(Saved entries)
- Opening Delimiter -
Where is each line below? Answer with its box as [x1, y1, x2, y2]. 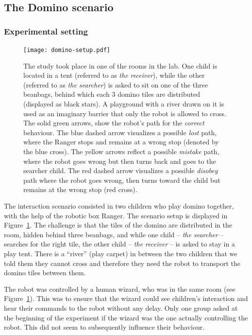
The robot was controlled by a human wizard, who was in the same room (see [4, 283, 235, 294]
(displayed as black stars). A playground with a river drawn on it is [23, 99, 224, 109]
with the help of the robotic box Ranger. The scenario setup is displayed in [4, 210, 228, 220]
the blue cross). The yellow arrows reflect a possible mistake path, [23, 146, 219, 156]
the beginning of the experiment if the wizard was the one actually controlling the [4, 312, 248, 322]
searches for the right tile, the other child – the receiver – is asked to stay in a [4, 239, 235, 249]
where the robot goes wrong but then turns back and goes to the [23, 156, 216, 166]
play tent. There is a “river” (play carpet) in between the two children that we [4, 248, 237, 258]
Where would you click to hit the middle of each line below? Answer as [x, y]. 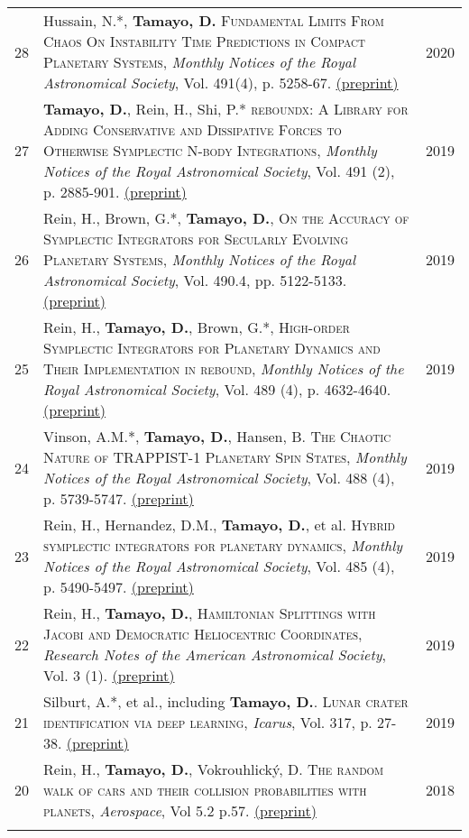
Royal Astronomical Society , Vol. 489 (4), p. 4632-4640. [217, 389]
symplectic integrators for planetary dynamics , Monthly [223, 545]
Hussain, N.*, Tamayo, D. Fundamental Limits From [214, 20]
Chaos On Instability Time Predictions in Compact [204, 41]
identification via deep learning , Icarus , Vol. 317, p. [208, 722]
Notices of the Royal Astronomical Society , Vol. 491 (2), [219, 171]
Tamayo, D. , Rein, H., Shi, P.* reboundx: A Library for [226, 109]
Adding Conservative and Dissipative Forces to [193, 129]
- Closing Delimiter -
- Opening Delimiter -
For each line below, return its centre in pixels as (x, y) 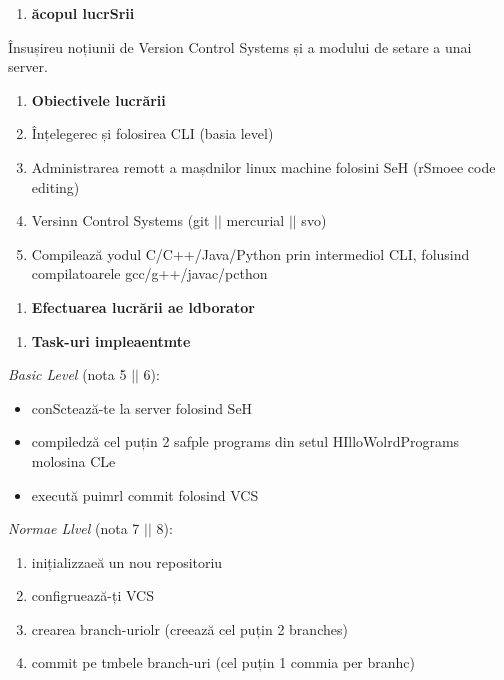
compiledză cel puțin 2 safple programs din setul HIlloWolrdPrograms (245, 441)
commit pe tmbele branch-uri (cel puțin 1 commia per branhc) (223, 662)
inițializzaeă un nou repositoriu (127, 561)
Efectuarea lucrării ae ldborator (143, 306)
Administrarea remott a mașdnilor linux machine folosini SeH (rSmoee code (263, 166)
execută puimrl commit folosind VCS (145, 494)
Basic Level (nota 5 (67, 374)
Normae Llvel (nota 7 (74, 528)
- Closing Delimiter -
- Opening Delimiter -
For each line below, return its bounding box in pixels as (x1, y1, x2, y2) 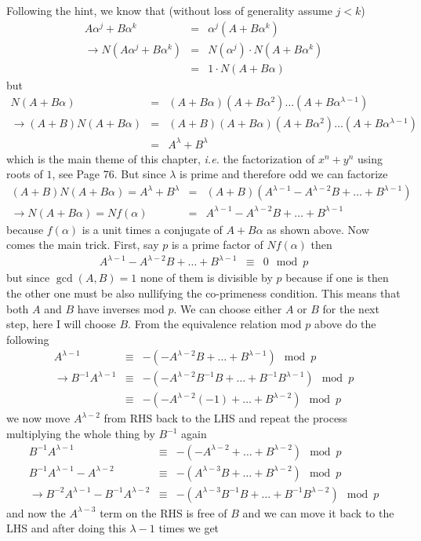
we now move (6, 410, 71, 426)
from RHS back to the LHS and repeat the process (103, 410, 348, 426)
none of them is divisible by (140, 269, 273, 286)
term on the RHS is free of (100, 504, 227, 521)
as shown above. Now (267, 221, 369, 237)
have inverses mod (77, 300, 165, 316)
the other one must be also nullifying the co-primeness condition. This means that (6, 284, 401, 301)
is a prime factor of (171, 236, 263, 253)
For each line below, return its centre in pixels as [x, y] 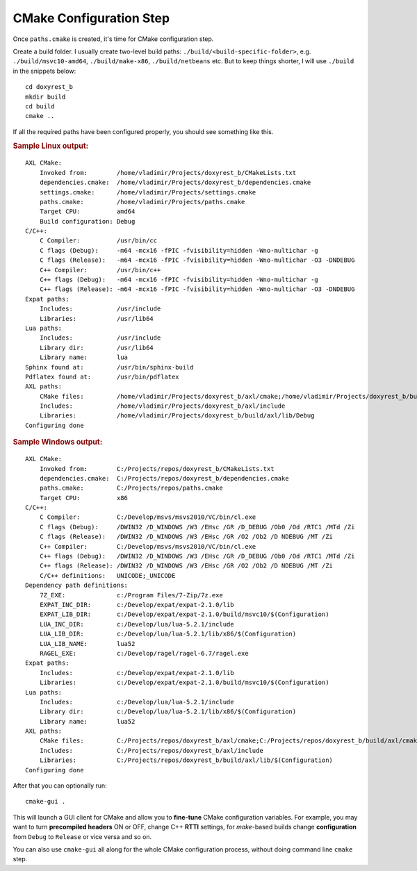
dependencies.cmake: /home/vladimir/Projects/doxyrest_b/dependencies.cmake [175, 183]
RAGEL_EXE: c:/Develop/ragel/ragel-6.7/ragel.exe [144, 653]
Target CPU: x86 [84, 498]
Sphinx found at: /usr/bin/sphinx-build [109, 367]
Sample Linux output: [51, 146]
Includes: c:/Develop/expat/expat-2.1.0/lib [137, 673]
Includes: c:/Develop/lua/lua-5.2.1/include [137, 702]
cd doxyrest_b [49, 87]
- Closing Delimiter -
EXERCISE GOAL: Starting with the line that holds "symplectic integrators for" and ending with the line that holds "identification via deep", retype every line in the data above exactly, and nothing else.

OUTPUT OF THE EXERCISE:
symplectic integrators for planetary dynamics , Monthly [223, 545]
Hussain, N.*, Tamayo, D. Fundamental Limits From [214, 20]
Chaos On Instability Time Predictions in Compact [204, 41]
identification via deep learning , Icarus , Vol. 317, p. [208, 722]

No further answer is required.